Retreat is a vital concept, both in the military sense and the spiritual sense. Thirty years ago, as a student of military history, I was likely to look on my hero’s retreat from the battlefield as a brilliant manoeuvre while seeing his opponent’s retreat as cowardly departure. Yet in both cases. that retreat enabled the one who retreated to advance again another day from a better position.
In the spiritual sense, I retreat from the world that is “too much with us” and focus instead on the world of nature, the inner world, and the world beyond.
Retreat is also vital in writing. I wrote the first draft of this newsletter in April 1988 and I created the first version of these seven learnings in 1995. That was the year I went on retreat with just one book: Michael Phillip’s Seven Laws Of Money. As I explained in last year’s issue of Learnings, I discovered my own Seven Learnings, using the Taoist approach that Phillips describes.

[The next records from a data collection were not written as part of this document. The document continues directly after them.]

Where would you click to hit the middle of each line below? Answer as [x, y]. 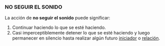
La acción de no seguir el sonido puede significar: [57, 18]
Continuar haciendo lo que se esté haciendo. [59, 27]
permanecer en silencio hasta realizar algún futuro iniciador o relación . [86, 38]
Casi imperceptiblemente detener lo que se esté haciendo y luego [81, 33]

So here are my Seven Learnings on Retreat. I encourage you to go on your own retreat and discover your own Seven Learnings.
1. BE HERE
On retreat, BEING is much more important than DOING. As someone has said, we are human beings not human doings. This is a difficult learning for me. I still arrive on retreat thinking of things to DO. I begin slowing down by sleeping a lot and reading a book or two. Gradually I start looking out the window at the passing clouds or the rising moon. Much of the time I just sit and think. Or sit and not think.
2. SILENCE
This means human silence: no TV, no telephone, no radio, no music. I stay quiet so I can hear myself think. And I stay quiet so I can hear the world around me – a dozen sheep in the Highlands or a thousand crickets in Ohio. Sometimes a small stream is rushing over rocks or a breeze is nudging the trees.
3. SOLITUDE
I go on retreat alone and I look for a place – like the family farm in Ohio or a remote cottage in Wales – where other people are at some distance. I vividly remember my week as the only person on an island off the west coast of Scotland.
4. COMMUNION
Precisely because I am alone I can commune more easily with nature. I can see and feel what is going on around me. I also commune with my own ideas and my own feelings.

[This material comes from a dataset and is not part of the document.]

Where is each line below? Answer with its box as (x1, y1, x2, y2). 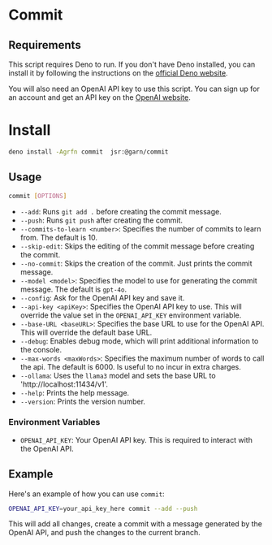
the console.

This is most magical when I build a fire (a fireplace is one of my retreat requirements) and just sit with the fire. Colin Fletcher describes this process: “You let your mind slip away, free and unrestricted, roaming wide yet completely at rest, unconnected with your conscious self yet reporting back quite clearly at some low, quiet, strangely decisive level”. Fletcher says that in Swahili this is called “dreaming the fire”.
5. SIMPLICITY
On retreat I learn how simply I can live. I eat more simply – even though it takes a bit more time without a microwave or a dishwasher. I look out the window, I go for a walk, I write a poem, I write in my journal, I dream the fire. And that is a full day. Thoreau “went to the woods to live deliberately” and I go on retreat to live deliberately and liberatedly – liberated from the pressures of my high-intensity life.
6. COMPLEXITY
Complexity is a term that scientists use to describe the patterns that emerge in the world – patterns of population or clouds or learning. After more than 25 years, I trust the patterns that emerge on my retreat – and I accept the patterns as they develop. Although I usually stay silent on retreat, one time I found myself in a building with marvellous acoustics – so I spent an evening singing at full voice.
7. BE THERE
When the retreat is over, I go home. Not back to the real world, but back to the outer world that I live in when I am not on retreat. In the outer world, I interact with people, I learn from people, and I continue my mission of empowering people to do more of what they do best. Then I retreat again to focus on empowering myself.
I have now learned that in the outer world I can BE as well as do. Each morning – as I meditate, do my stretches, write a poem, and write in my journal – I am on retreat.
And each retreat prepares me for the next advance.